Memories of Merrill: Science Center of the Past
Late one night in the early 2000s, a thesis student was working in a lab in the old Merrill Science Center. Suddenly, a bat came through the rafters and flew around the room. Panicked, the student called Amanda and Lisa Cross Professor of Chemistry Patricia O’Hara for help.
“[The student] said, ‘Professor O’Hara, I don’t know what to do. There’s a bat in the lab, and I got so scared I ran out, and I shut the door, when I realized my keys were inside,’” O’Hara recalled. With an experiment still running in the room, the two called the police to unlock the door. When the cops came in, they searched extensively for the bat. It was never found.
“Ten or 15 years later, when we were removing things to bring them over to the new science center, we found the desiccated remains of a bat,” O’Hara recalled. With “bats and sounds and moans,” she said, Merrill “really had a lot of character. A lot of people hated it. I didn’t.”

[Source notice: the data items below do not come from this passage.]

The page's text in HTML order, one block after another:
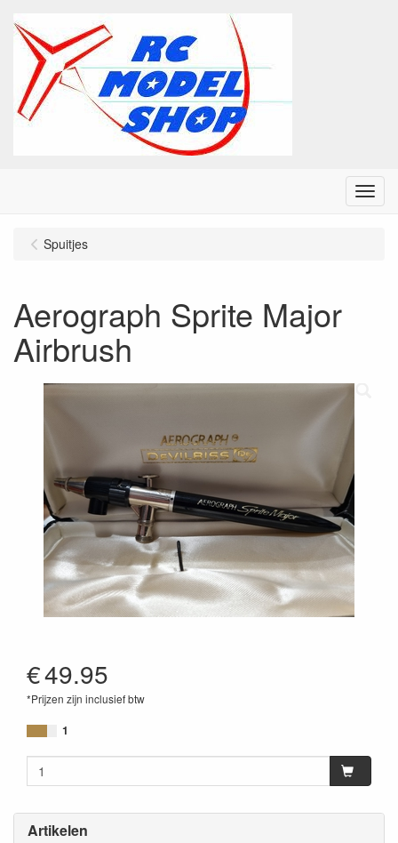
Menu
Artikelen
Spuitjes
Aerograph Sprite Major
Airbrush
€49.95
*Prijzen zijn inclusief btw
1
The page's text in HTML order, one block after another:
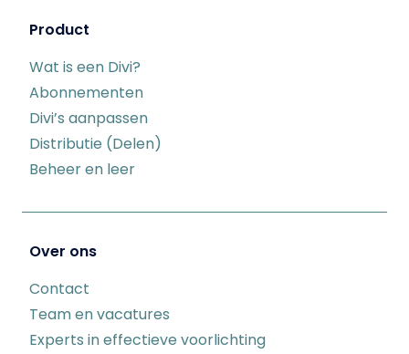
Product
Wat is een Divi?
Abonnementen
Divi’s aanpassen
Distributie (Delen)
Beheer en leer
Over ons
Contact
Team en vacatures
Experts in effectieve voorlichting
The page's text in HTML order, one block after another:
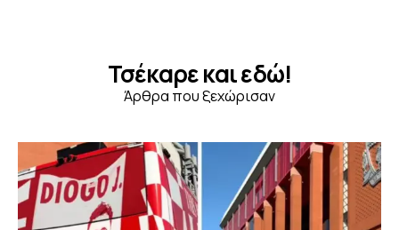
Τσέκαρε και εδώ!
Άρθρα που ξεχώρισαν
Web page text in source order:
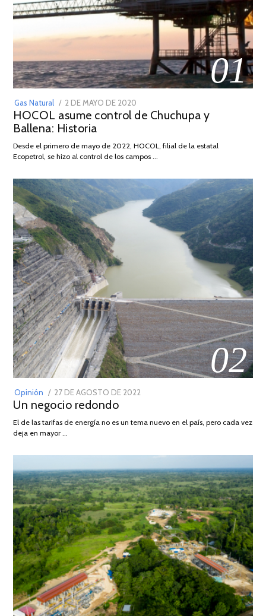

The bat was just one of many eccentricities of the Merrill Science Center, which was open for 50 years before the new science center took its place in 2018. When Merrill opened in 1968, it was one of the most modern science centers in the country, and its dedication attracted some of the foremost scientists of the time. Merrill remained a community hub of learning for decades and expanded to include the McGuire Life Sciences Building in 1996. But by the turn of the millennium, Merrill began to show its age, with decaying infrastructure that required frequent renovations. However, even after the building itself was scrapped, the memories it created remain. Here are some of those stories.
Before Merrill opened, Amherst’s STEM departments were spread across campus. Geology was in Charles Pratt Dormitory, chemistry in Moore Hall, biology in Webster Hall, and physics in Fayerweather Hall. When Merilll was dedicated in 1968, it was a true event — in addition to Amherst faculty, the keynote speaker was astronomer and writer Carl Sagan, who went on to win the Pulitzer Prize for his work. O’Hara would later describe the facility as “state of the art.”
In its first few decades, Merrill became a hub for students and faculties. The Merrill Beach, a patio at the building’s rear, offered panoramic views of the Holyoke Range and prime viewing space for games on the soccer fields nearby. “It was just kind of an asphalt surface, but students would sunbathe and hang out there and enjoy the first warm day of spring,” said Julian H. Gibbs 1946 Professor of Chemistry David Hansen. One of the quirkiest early features of Merrill was a wine bar, open to professors between shifts.
“Members would bring in their vermouth or their whiskey, and they would put it behind the counter so there wasn’t a bartender or anything, but you came in [and poured] a scotch for yourself,” O’Hara recalled.
As an epicenter for the Amherst community, Merrill also became a symbol of the changes in the college. In 1974, the college’s Board of Trustees passed a resolution allowing the admission of women into the college. A few years later, O’Hara arrived at Merrill as one of the college’s first female professors. It was an opportunity for adventure.
“When I started in ’83, the women never went into the bar. And then one day, my friend [Visiting Assistant Professor of Physics] Professor Penny Sackett and I decided to go in.” O’Hara said. “We went into the room, sat down, people were looking at us, and later I would hear people say, ‘I saw you sitting planning a rebellion!’”
By 2000, the old science center had been open for over 30 years and seen multiple renovations and expansions. The most notable expansion was the McGuire Life Sciences Building, which became home to the biology and neuroscience Departments. According to its dedication, during its heyday, “nearly half of Amherst students would take a class there.”
But the old science center was beginning to show signs of decay. An article in The Student from Nov. 12, 2008 reported that Merrill contained “outdated lecture halls, laboratories, and classroom spaces,” and an interviewed student described how their “thesis research was constantly stalled because the humidity was too high.” Others cited growing problems with the quality of life. Hansen described the building as a “fortress,” while students interviewed at the time called the building “dark, dreary, cold, and unfriendly.” In one incident, according to O’Hara, “it was really bitterly cold and some water pipes burst in one of the classrooms while the students were in there, and so the water was a gushing dam, down on the ceiling, which fell. The students were just completely covered with water.”
By the 2010s, it became clear that it was time for a change. In 2016, the “social dorms” on the east side of campus were torn down to make way for a new science center that would open two years later. According to an article by The Student from the time, the aim was “to provide a space where collaboration, both in and out of the classroom, can happen more naturally than Merrill.” It would also be more environmentally sustainable and have an “energy-efficient heating and cooling system,” as opposed to Merrill, which used one-third of the college’s electricity by the mid-2010s. To Hansen, “the biggest difference is the general-use spaces,” which are far more welcoming in the new building than in Merrill, which he described as “very, very forbidding.”
In 2026, the now-defunct Merrill and McGuire will be replaced by the new Student Center, and Valentine Hall will be replaced by a new dining commons, joining Merrill as a building of the past. Even as these buildings fade, however, the memories and experiences they generated remain.